### SUPPLIED ENTRIES
•••
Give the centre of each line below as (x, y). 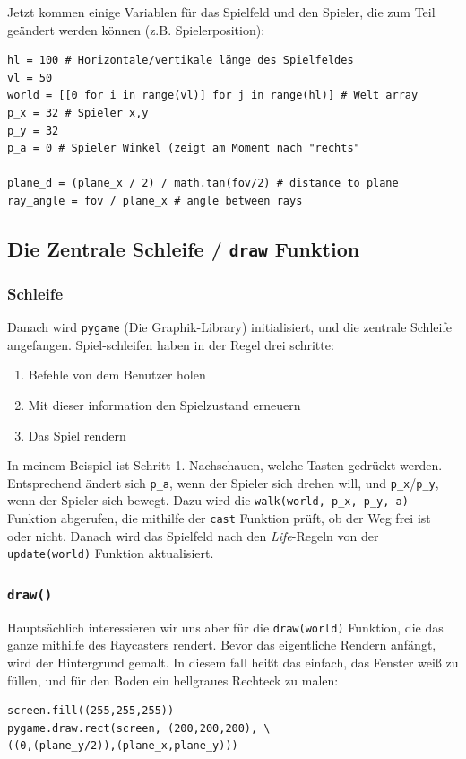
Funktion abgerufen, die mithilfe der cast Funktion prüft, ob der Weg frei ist (219, 518)
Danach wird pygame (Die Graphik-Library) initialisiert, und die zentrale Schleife (229, 327)
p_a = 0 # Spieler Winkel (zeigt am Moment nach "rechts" (184, 148)
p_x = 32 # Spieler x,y (78, 113)
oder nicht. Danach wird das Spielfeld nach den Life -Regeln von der (193, 535)
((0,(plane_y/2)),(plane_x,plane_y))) (123, 746)
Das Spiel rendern (77, 435)
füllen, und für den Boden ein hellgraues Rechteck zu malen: (173, 680)
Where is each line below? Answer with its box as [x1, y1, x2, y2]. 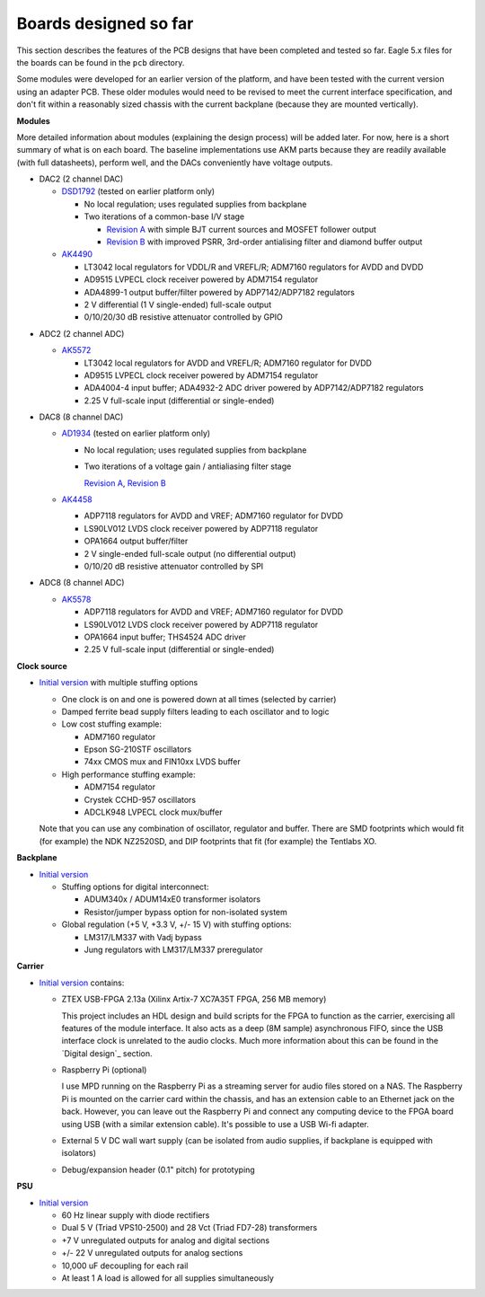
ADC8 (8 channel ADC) [39, 578, 125, 588]
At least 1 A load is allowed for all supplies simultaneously [61, 1272, 274, 1284]
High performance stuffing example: [61, 769, 196, 780]
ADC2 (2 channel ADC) [39, 328, 125, 339]
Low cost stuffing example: [61, 719, 162, 729]
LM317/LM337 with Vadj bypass [84, 931, 202, 942]
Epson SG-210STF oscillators [84, 744, 192, 754]
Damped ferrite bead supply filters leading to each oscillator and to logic [61, 706, 330, 717]
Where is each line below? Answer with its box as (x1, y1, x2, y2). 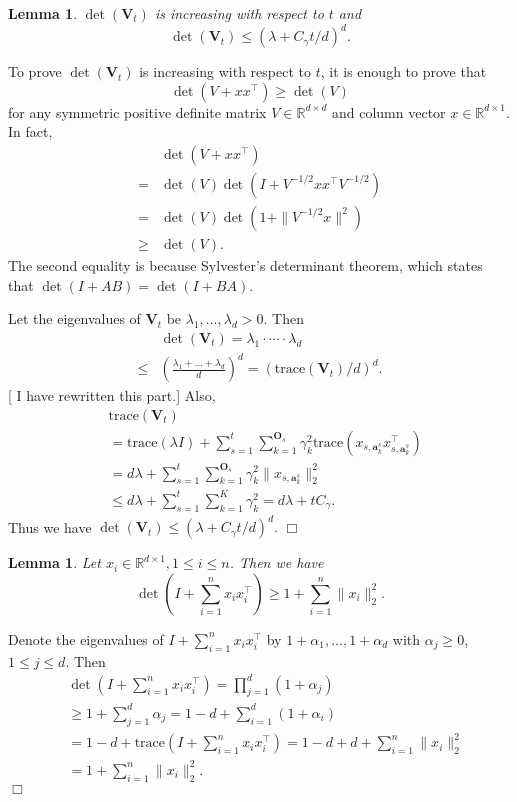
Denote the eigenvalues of (8, 628, 164, 649)
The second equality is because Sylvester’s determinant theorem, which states (8, 255, 483, 275)
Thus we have (8, 516, 92, 537)
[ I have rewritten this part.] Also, (8, 385, 216, 406)
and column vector (331, 101, 446, 122)
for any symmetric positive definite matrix (8, 101, 267, 122)
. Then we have (229, 552, 324, 573)
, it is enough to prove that (320, 61, 487, 82)
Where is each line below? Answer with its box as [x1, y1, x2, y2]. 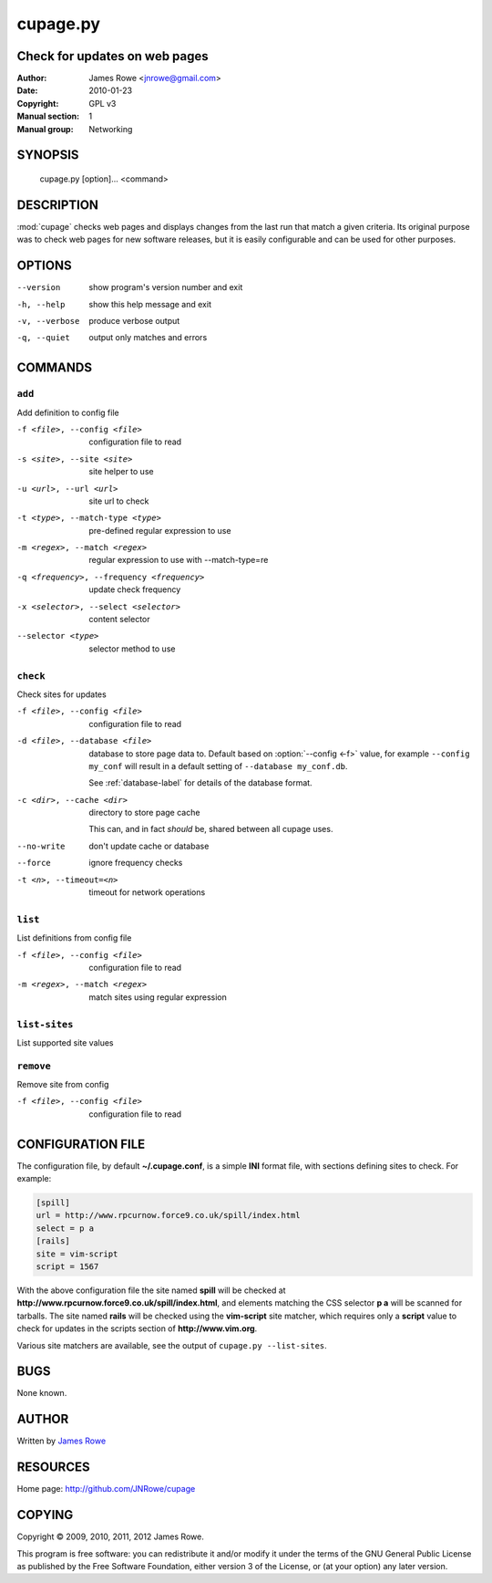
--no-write [16, 840, 66, 851]
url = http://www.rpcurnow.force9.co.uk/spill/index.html [36, 1210, 301, 1221]
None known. [16, 1388, 67, 1399]
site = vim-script [36, 1248, 118, 1259]
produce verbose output [88, 316, 180, 327]
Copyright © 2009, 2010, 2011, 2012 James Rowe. [16, 1531, 204, 1542]
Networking [88, 123, 133, 134]
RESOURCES [16, 1460, 90, 1475]
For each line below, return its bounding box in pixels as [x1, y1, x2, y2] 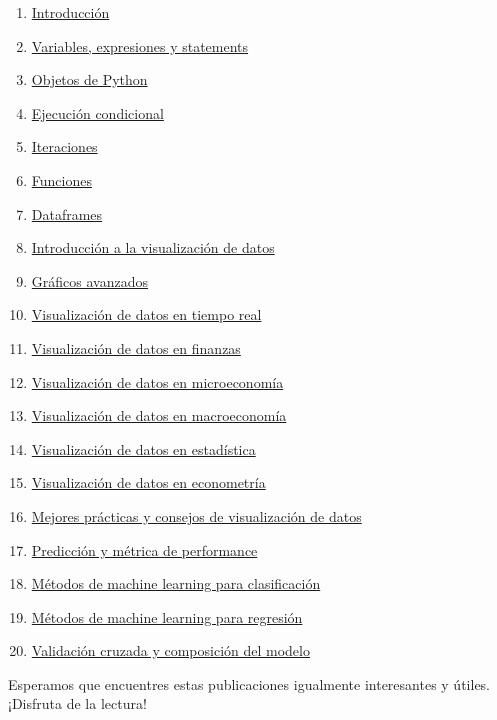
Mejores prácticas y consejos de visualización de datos [31, 505, 362, 526]
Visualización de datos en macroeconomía [31, 405, 287, 426]
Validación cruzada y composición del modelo [31, 640, 310, 661]
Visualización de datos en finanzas [31, 337, 241, 358]
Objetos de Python [31, 69, 148, 90]
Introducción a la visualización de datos [31, 237, 275, 258]
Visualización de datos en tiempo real [31, 304, 262, 325]
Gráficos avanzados [31, 270, 148, 291]
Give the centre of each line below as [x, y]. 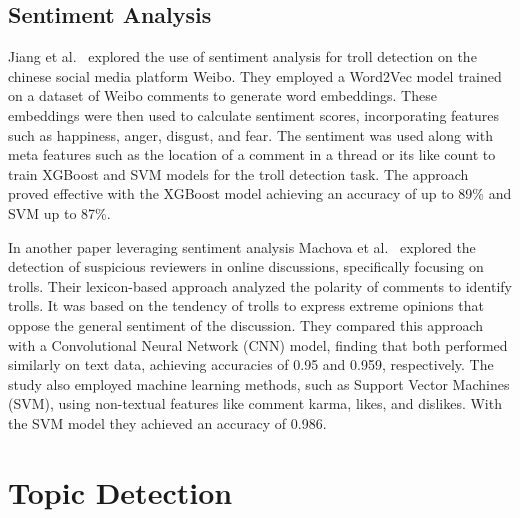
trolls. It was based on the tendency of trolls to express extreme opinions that [246, 305]
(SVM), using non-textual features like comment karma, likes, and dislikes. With [255, 403]
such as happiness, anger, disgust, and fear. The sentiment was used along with [250, 134]
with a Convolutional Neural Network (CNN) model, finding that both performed [258, 344]
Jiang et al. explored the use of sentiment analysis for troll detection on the [242, 56]
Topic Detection [120, 491]
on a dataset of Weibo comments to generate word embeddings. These [222, 95]
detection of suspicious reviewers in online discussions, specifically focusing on [246, 266]
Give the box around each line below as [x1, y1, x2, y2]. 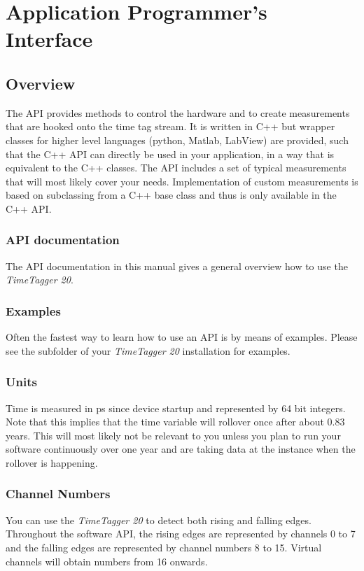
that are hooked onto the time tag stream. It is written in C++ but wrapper [6, 119, 335, 134]
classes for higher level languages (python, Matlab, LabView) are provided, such [6, 132, 349, 147]
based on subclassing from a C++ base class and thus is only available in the [6, 188, 337, 202]
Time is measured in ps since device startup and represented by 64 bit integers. [6, 400, 346, 415]
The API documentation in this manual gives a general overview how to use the [6, 258, 348, 273]
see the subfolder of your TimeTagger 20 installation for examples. [6, 343, 290, 358]
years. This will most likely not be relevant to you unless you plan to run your [6, 428, 341, 442]
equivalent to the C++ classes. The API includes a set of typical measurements [6, 160, 346, 175]
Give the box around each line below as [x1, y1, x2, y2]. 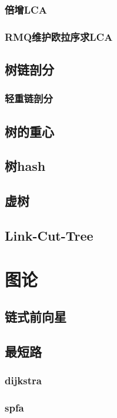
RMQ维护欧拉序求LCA [5, 29, 113, 44]
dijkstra [5, 373, 42, 388]
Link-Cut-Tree [5, 226, 93, 245]
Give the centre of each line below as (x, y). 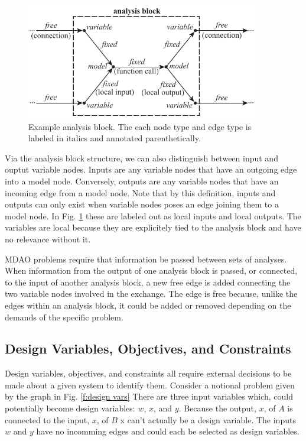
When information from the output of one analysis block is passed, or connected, (151, 270)
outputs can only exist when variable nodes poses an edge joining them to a (142, 204)
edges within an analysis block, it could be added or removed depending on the (148, 305)
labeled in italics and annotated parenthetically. (115, 138)
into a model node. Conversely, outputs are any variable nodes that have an (142, 181)
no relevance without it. (48, 239)
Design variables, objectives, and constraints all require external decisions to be (148, 373)
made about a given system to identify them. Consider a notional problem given (150, 385)
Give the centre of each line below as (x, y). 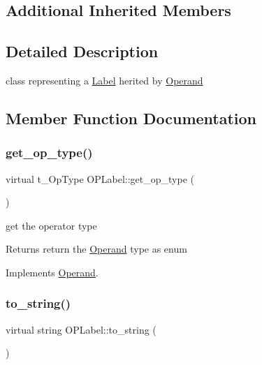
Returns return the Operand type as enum (96, 249)
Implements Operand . (52, 272)
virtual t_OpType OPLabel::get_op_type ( (100, 178)
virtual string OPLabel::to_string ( (81, 329)
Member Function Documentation (131, 118)
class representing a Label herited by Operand (104, 80)
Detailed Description (82, 51)
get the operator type (51, 225)
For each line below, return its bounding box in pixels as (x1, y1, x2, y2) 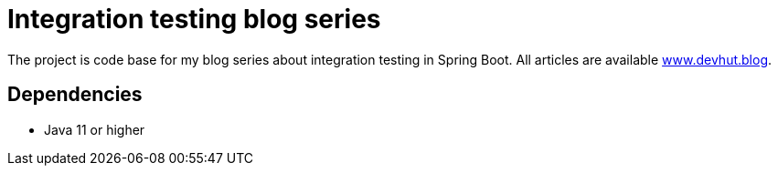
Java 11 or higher (44, 121, 145, 137)
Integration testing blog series (7, 4, 381, 35)
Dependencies (7, 83, 143, 107)
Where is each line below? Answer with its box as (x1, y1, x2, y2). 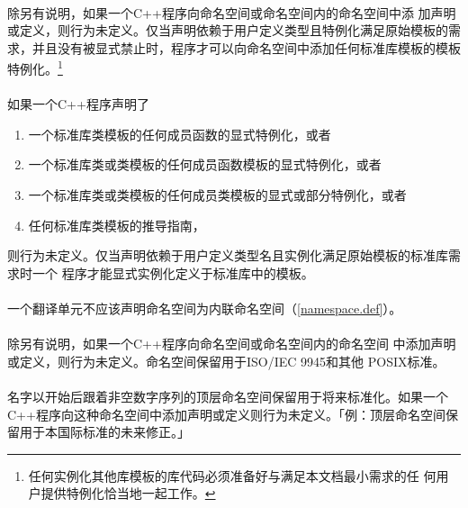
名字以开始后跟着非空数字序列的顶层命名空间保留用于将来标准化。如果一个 (7, 386, 448, 405)
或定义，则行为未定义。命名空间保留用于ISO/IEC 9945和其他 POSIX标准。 (7, 351, 445, 370)
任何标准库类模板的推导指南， (28, 215, 205, 234)
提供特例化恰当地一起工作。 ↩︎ (40, 484, 216, 503)
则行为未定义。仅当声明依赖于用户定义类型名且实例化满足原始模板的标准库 (7, 246, 448, 265)
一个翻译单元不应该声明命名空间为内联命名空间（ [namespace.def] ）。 (7, 298, 402, 317)
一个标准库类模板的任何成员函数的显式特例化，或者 (28, 124, 331, 143)
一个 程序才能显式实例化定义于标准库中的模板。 (31, 263, 314, 282)
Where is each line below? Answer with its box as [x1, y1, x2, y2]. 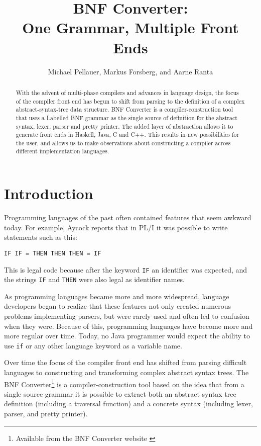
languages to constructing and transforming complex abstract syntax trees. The [4, 367, 249, 378]
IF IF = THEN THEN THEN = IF [4, 249, 101, 257]
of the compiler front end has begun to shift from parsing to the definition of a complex [16, 97, 245, 105]
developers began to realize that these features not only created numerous [4, 301, 231, 311]
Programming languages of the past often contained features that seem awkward [4, 212, 251, 223]
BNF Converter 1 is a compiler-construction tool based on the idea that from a [4, 377, 244, 389]
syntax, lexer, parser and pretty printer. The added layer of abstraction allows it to [16, 122, 233, 130]
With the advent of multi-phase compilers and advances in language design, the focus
•••
### TRY IT
Retype every entry word for word, but do not carry over the pictures.

### OUTPUT FOR THIS TASK
Give the centre of each line below as (x, y). 
Funktion abgerufen, die mithilfe der cast Funktion prüft, ob der Weg frei ist (219, 518)
Danach wird pygame (Die Graphik-Library) initialisiert, und die zentrale Schleife (229, 327)
p_a = 0 # Spieler Winkel (zeigt am Moment nach "rechts" (184, 148)
p_x = 32 # Spieler x,y (78, 113)
oder nicht. Danach wird das Spielfeld nach den Life -Regeln von der (193, 535)
((0,(plane_y/2)),(plane_x,plane_y))) (123, 746)
Das Spiel rendern (77, 435)
füllen, und für den Boden ein hellgraues Rechteck zu malen: (173, 680)
Where is each line below? Answer with its box as [x1, y1, x2, y2]. 
ADC8 (8 channel ADC) [39, 578, 125, 588]
At least 1 A load is allowed for all supplies simultaneously [61, 1272, 274, 1284]
High performance stuffing example: [61, 769, 196, 780]
ADC2 (2 channel ADC) [39, 328, 125, 339]
Low cost stuffing example: [61, 719, 162, 729]
LM317/LM337 with Vadj bypass [84, 931, 202, 942]
Epson SG-210STF oscillators [84, 744, 192, 754]
Damped ferrite bead supply filters leading to each oscillator and to logic [61, 706, 330, 717]
Where is each line below? Answer with its box as (x1, y1, x2, y2). 
Denote the eigenvalues of (8, 628, 164, 649)
The second equality is because Sylvester’s determinant theorem, which states (8, 255, 483, 275)
Thus we have (8, 516, 92, 537)
[ I have rewritten this part.] Also, (8, 385, 216, 406)
and column vector (331, 101, 446, 122)
for any symmetric positive definite matrix (8, 101, 267, 122)
. Then we have (229, 552, 324, 573)
, it is enough to prove that (320, 61, 487, 82)
Where is each line below? Answer with its box as [x1, y1, x2, y2]. 
--no-write [16, 840, 66, 851]
url = http://www.rpcurnow.force9.co.uk/spill/index.html [36, 1210, 301, 1221]
None known. [16, 1388, 67, 1399]
site = vim-script [36, 1248, 118, 1259]
produce verbose output [88, 316, 180, 327]
Copyright © 2009, 2010, 2011, 2012 James Rowe. [16, 1531, 204, 1542]
Networking [88, 123, 133, 134]
RESOURCES [16, 1460, 90, 1475]
For each line below, return its bounding box in pixels as [x1, y1, x2, y2] 
Mejores prácticas y consejos de visualización de datos [31, 505, 362, 526]
Visualización de datos en macroeconomía [31, 405, 287, 426]
Validación cruzada y composición del modelo [31, 640, 310, 661]
Visualización de datos en finanzas [31, 337, 241, 358]
Objetos de Python [31, 69, 148, 90]
Introducción a la visualización de datos [31, 237, 275, 258]
Visualización de datos en tiempo real [31, 304, 262, 325]
Gráficos avanzados [31, 270, 148, 291]
Give the centre of each line below as [x, y]. 
trolls. It was based on the tendency of trolls to express extreme opinions that [246, 305]
(SVM), using non-textual features like comment karma, likes, and dislikes. With [255, 403]
such as happiness, anger, disgust, and fear. The sentiment was used along with [250, 134]
with a Convolutional Neural Network (CNN) model, finding that both performed [258, 344]
Jiang et al. explored the use of sentiment analysis for troll detection on the [242, 56]
Topic Detection [120, 491]
on a dataset of Weibo comments to generate word embeddings. These [222, 95]
detection of suspicious reviewers in online discussions, specifically focusing on [246, 266]
Give the box around each line below as [x1, y1, x2, y2]. 
that are hooked onto the time tag stream. It is written in C++ but wrapper [6, 119, 335, 134]
classes for higher level languages (python, Matlab, LabView) are provided, such [6, 132, 349, 147]
based on subclassing from a C++ base class and thus is only available in the [6, 188, 337, 202]
Time is measured in ps since device startup and represented by 64 bit integers. [6, 400, 346, 415]
The API documentation in this manual gives a general overview how to use the [6, 258, 348, 273]
see the subfolder of your TimeTagger 20 installation for examples. [6, 343, 290, 358]
years. This will most likely not be relevant to you unless you plan to run your [6, 428, 341, 442]
equivalent to the C++ classes. The API includes a set of typical measurements [6, 160, 346, 175]
Give the box around each line below as [x1, y1, x2, y2]. 
RMQ维护欧拉序求LCA [5, 29, 113, 44]
dijkstra [5, 373, 42, 388]
Link-Cut-Tree [5, 226, 93, 245]
Give the centre of each line below as (x, y). 
When information from the output of one analysis block is passed, or connected, (151, 270)
outputs can only exist when variable nodes poses an edge joining them to a (142, 204)
edges within an analysis block, it could be added or removed depending on the (148, 305)
labeled in italics and annotated parenthetically. (115, 138)
into a model node. Conversely, outputs are any variable nodes that have an (142, 181)
no relevance without it. (48, 239)
Design variables, objectives, and constraints all require external decisions to be (148, 373)
made about a given system to identify them. Consider a notional problem given (150, 385)
Give the centre of each line below as (x, y). 
Returns return the Operand type as enum (96, 249)
Implements Operand . (52, 272)
virtual t_OpType OPLabel::get_op_type ( (100, 178)
virtual string OPLabel::to_string ( (81, 329)
Member Function Documentation (131, 118)
class representing a Label herited by Operand (104, 80)
Detailed Description (82, 51)
get the operator type (51, 225)
For each line below, return its bounding box in pixels as (x1, y1, x2, y2) 
Java 11 or higher (44, 121, 145, 137)
Integration testing blog series (7, 4, 381, 35)
Dependencies (7, 83, 143, 107)
Where is each line below? Answer with its box as (x1, y1, x2, y2). 
名字以开始后跟着非空数字序列的顶层命名空间保留用于将来标准化。如果一个 (7, 386, 448, 405)
或定义，则行为未定义。命名空间保留用于ISO/IEC 9945和其他 POSIX标准。 (7, 351, 445, 370)
任何标准库类模板的推导指南， (28, 215, 205, 234)
提供特例化恰当地一起工作。 ↩︎ (40, 484, 216, 503)
则行为未定义。仅当声明依赖于用户定义类型名且实例化满足原始模板的标准库 (7, 246, 448, 265)
一个翻译单元不应该声明命名空间为内联命名空间（ [namespace.def] ）。 (7, 298, 402, 317)
一个标准库类模板的任何成员函数的显式特例化，或者 (28, 124, 331, 143)
一个 程序才能显式实例化定义于标准库中的模板。 (31, 263, 314, 282)
Where is each line below? Answer with its box as [x1, y1, x2, y2]. 
languages to constructing and transforming complex abstract syntax trees. The [4, 367, 249, 378]
IF IF = THEN THEN THEN = IF [4, 249, 101, 257]
of the compiler front end has begun to shift from parsing to the definition of a complex [16, 97, 245, 105]
developers began to realize that these features not only created numerous [4, 301, 231, 311]
Programming languages of the past often contained features that seem awkward [4, 212, 251, 223]
BNF Converter 1 is a compiler-construction tool based on the idea that from a [4, 377, 244, 389]
syntax, lexer, parser and pretty printer. The added layer of abstraction allows it to [16, 122, 233, 130]
With the advent of multi-phase compilers and advances in language design, the focus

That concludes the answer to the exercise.